Please copy the records below word for word, leaving out the pictures.
╔══
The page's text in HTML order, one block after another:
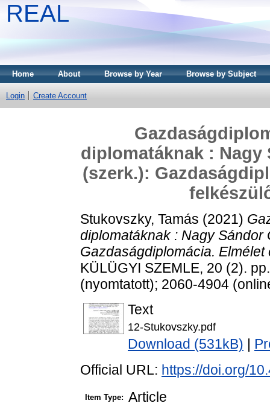
REAL
Home About Browse by Year Browse by Subject
Login Create Account
diplomatáknak : Nagy
(szerk.):
Stukovszky, Tamás (2021)
diplomatáknak : Nagy
Gazdaságdiplomácia.
KÜLÜGYI SZEMLE, 20 (2).
(nyomtatott); 2060-4904
Text
12-Stukovszky.pdf
Download (531kB)
Official URL: https://doi.org/
Item Type: Article
╚══
Answer to this exercise:
The page's text in HTML order, one block after another:
REAL
Home About Browse by Year Browse by Subject
Login Create Account
diplomatáknak : Nagy
(szerk.):
Stukovszky, Tamás (2021)
diplomatáknak : Nagy
Gazdaságdiplomácia.
KÜLÜGYI SZEMLE, 20 (2).
(nyomtatott); 2060-4904
Text
12-Stukovszky.pdf
Download (531kB)
Official URL: https://doi.org/
Item Type: Article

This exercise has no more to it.